Et Torres crucifia Valdes

Rien sauf Ramires. Dans le temps additionnel du premier acte, le Brésilien profite d’une passe géniale de Lampard pour débouler face à Valdes et battre le portier d’un lob parfait (45+1e). Le Camp Nou se glace; Chelsea, bien que largement dominé, vient d’inscrire un but assassin. Maintenant, les hommes de Pep Guardiola doivent marquer deux nouveaux buts pour se qualifier.

Dès le début de la seconde période, ce match tourne à l’attaque-défense et Lionel Messi se voit offrir la balle du 3-1 sur penalty. Mais l’Argentin envoie son tir sur la barre transversale. Sous les sifflets, alors que Cech multiplie les parades et que Messi touche encore un montant, le si décrié Fernando Torres remplace Didier Drogba. Bonne pioche pour Di Matteo. Dans le temps additionnel, l’Espagnol profite des boulevards laissés par Barcelone pour aller dribbler seul Valdes, égaliser et envoyer Chelsea en finale (2-2).

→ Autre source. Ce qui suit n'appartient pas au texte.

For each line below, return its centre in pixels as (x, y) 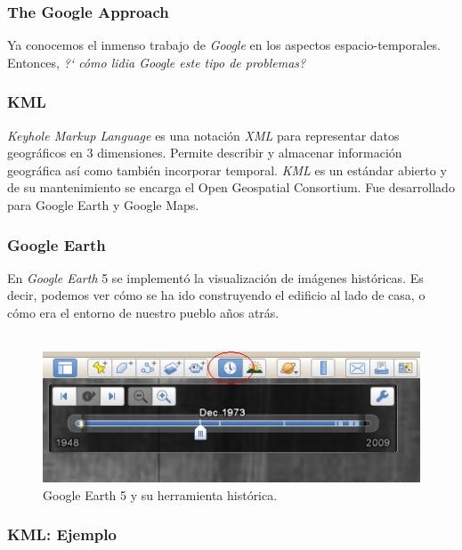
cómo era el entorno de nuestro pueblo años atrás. (143, 312)
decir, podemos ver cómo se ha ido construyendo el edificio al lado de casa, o (216, 295)
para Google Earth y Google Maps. (103, 205)
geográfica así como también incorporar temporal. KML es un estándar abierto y (227, 170)
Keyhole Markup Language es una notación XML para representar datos (203, 135)
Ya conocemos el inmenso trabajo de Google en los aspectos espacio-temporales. (224, 45)
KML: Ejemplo (62, 534)
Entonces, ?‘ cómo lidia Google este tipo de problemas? (157, 62)
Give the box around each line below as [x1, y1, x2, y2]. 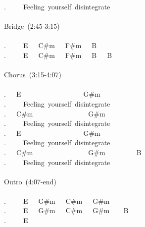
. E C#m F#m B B [4, 50, 112, 60]
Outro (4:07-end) [4, 176, 56, 186]
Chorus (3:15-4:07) [4, 69, 62, 80]
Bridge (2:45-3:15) [4, 21, 60, 31]
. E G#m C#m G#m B [4, 205, 129, 216]
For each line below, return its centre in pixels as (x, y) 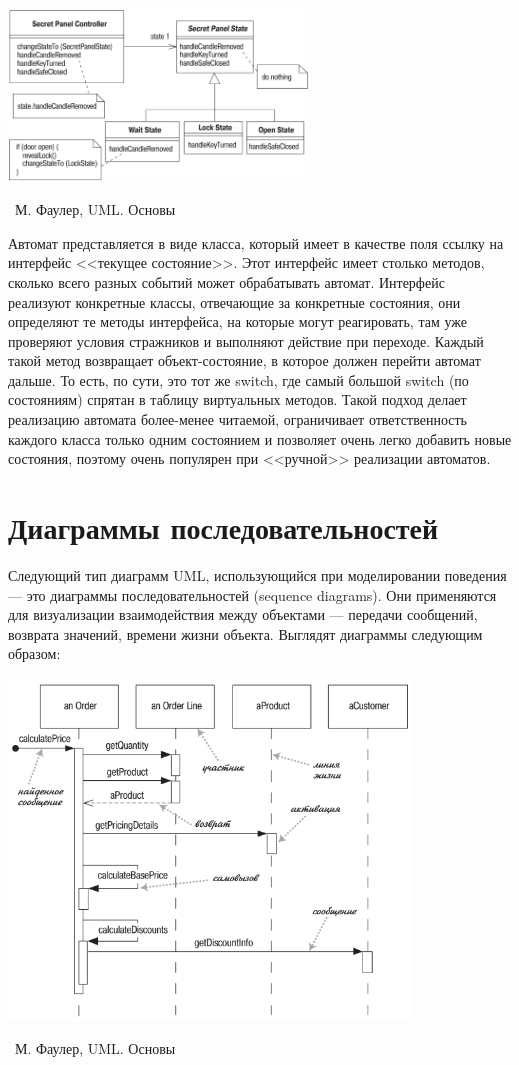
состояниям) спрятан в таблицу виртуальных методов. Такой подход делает (237, 399)
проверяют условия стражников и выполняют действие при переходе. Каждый (246, 340)
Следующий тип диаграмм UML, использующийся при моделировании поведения (257, 574)
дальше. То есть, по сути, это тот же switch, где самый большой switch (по (238, 379)
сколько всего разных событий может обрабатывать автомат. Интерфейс (226, 281)
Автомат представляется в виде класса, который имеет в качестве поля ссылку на (256, 242)
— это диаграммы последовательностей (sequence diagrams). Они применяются (252, 594)
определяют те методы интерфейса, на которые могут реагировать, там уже (237, 321)
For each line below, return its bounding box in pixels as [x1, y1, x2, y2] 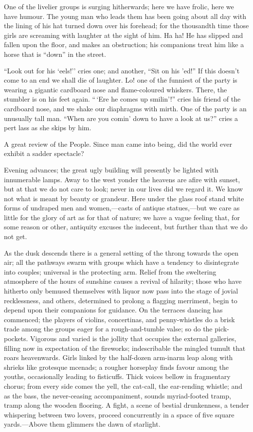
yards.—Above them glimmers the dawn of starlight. [4, 419, 161, 429]
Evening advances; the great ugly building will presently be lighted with [4, 164, 218, 174]
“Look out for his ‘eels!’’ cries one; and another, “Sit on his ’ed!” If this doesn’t [4, 65, 240, 75]
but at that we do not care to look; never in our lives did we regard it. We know [4, 184, 243, 194]
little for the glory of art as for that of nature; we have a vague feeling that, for [4, 212, 240, 222]
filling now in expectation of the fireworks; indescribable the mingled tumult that [4, 343, 246, 353]
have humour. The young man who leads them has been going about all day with [4, 11, 246, 21]
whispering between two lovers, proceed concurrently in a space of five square [4, 409, 235, 419]
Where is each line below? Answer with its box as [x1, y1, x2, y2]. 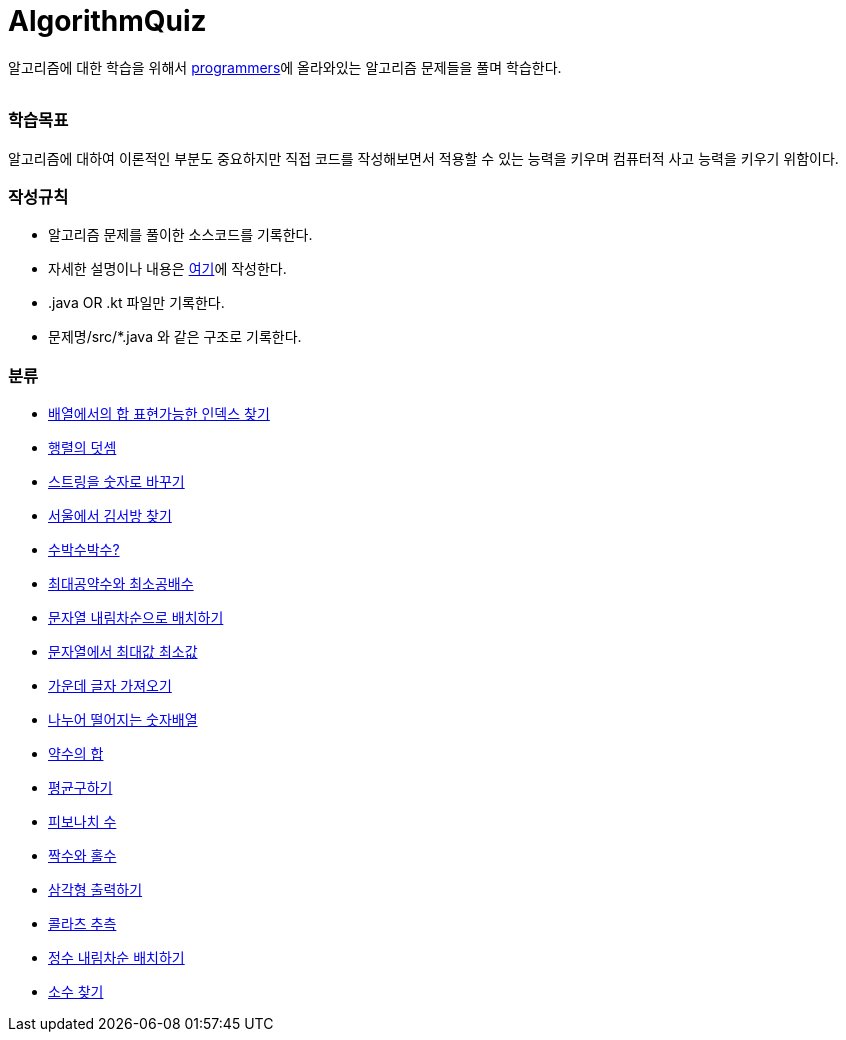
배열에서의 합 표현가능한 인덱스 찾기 [48, 405, 270, 422]
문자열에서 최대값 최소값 [48, 643, 198, 660]
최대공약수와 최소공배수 [48, 575, 194, 592]
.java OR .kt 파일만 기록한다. [48, 294, 225, 312]
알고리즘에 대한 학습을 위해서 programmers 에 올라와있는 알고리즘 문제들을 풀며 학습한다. [8, 58, 562, 76]
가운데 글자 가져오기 [48, 677, 172, 694]
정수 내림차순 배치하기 [48, 949, 185, 966]
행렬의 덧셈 [48, 439, 117, 456]
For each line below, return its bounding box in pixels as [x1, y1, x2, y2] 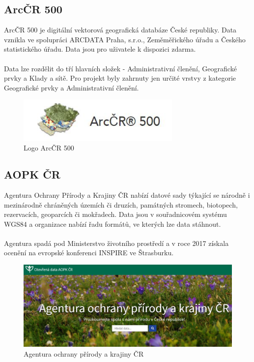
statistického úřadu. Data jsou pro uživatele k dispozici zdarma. [4, 44, 196, 54]
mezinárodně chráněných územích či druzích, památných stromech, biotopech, [4, 199, 238, 210]
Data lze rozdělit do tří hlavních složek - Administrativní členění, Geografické [4, 63, 237, 73]
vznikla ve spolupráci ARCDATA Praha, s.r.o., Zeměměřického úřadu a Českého [4, 34, 246, 44]
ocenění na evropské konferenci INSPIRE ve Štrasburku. [4, 247, 174, 258]
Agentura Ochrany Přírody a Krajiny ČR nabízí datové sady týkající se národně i [4, 189, 250, 200]
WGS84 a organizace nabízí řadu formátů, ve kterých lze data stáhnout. [4, 218, 221, 229]
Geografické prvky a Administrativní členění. [4, 82, 139, 92]
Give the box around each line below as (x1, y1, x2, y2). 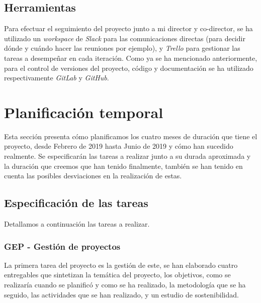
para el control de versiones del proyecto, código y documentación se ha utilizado (4, 62, 253, 73)
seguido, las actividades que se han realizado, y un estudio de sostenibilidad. (4, 289, 239, 299)
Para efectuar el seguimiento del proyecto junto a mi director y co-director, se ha (4, 23, 253, 34)
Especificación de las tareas (4, 195, 148, 211)
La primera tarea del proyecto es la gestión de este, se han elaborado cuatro (4, 259, 238, 270)
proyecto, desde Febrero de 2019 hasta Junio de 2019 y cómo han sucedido (4, 141, 233, 151)
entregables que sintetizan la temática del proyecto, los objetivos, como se (4, 269, 231, 280)
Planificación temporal (4, 102, 163, 122)
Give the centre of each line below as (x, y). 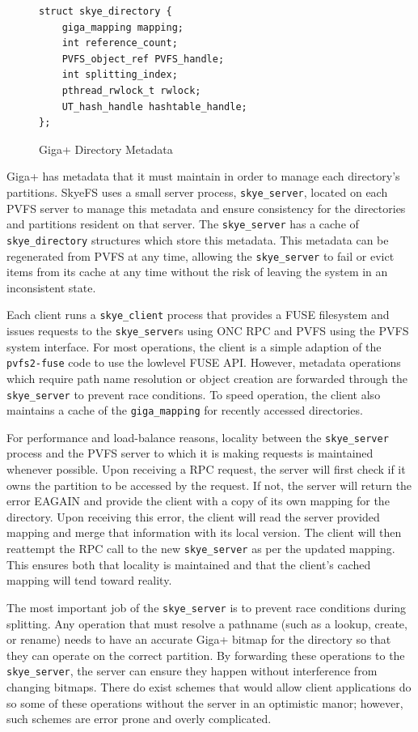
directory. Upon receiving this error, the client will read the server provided (193, 516)
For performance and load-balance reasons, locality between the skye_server (198, 437)
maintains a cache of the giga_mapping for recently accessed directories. (185, 410)
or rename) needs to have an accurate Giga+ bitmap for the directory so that (199, 639)
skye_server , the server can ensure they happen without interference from (192, 671)
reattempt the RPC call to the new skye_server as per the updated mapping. (201, 549)
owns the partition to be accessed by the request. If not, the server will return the (209, 485)
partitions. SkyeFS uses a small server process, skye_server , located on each (197, 192)
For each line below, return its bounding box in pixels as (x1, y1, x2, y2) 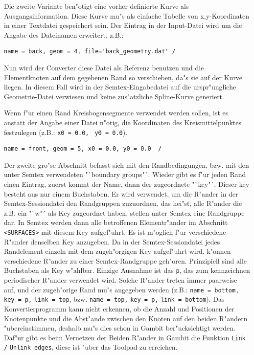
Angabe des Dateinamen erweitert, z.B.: (4, 29, 124, 40)
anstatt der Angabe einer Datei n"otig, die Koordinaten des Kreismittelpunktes (4, 117, 242, 127)
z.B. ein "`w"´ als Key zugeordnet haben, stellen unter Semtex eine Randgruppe (4, 207, 245, 218)
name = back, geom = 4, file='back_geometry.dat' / (4, 48, 176, 55)
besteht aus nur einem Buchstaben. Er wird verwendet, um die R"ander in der (4, 188, 238, 199)
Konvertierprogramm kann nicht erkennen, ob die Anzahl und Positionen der (4, 303, 234, 313)
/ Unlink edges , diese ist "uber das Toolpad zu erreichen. (4, 342, 178, 352)
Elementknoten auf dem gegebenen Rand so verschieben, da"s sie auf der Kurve (4, 72, 243, 82)
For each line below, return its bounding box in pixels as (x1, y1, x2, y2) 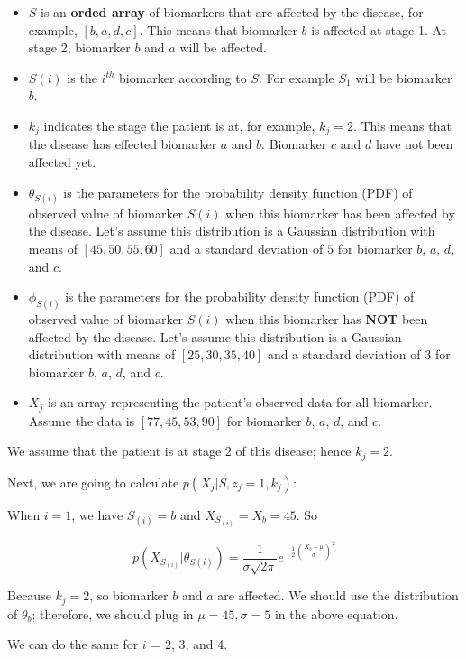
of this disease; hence (235, 441, 352, 460)
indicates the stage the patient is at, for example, (43, 116, 315, 135)
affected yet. (28, 153, 96, 172)
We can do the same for (7, 635, 139, 654)
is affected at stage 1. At (311, 20, 447, 39)
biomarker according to (119, 68, 247, 87)
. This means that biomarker (139, 20, 297, 39)
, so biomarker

La revanche est belle pour El Nino. Un an plus tôt, le buteur était recruté pour 58 millions d’euros, record du club à l’époque. Depuis, l'Espagnol était en grande souffrance, loin du chasseur qu'il était à Liverpool. Et le voilà qui crucifie le géant catalan, lui, le Madrilène. La victoire des Blues chamboule l’institution blaugrana. Trois jours après, Pep Guardiola annonce la fin de son aventure sur le banc du Barça.

Chelsea, avec ses vieux briscards, son coach inexpérimenté et ses doutes, parvient contre toute attente à se qualifier pour la deuxième finale de C1 de son histoire, quatre ans après celle perdue contre Manchester United. C’est peut-être l’équipe la moins pimpante, sur le papier en tout cas, de l’ère Abramovitch. Mais c’est bien cette équipe qui va tenter de remporter la Coupe aux grandes oreilles, après la Coupe d'Angleterre.

Chez lui, le Bayern avait déjà une main sur le trophée...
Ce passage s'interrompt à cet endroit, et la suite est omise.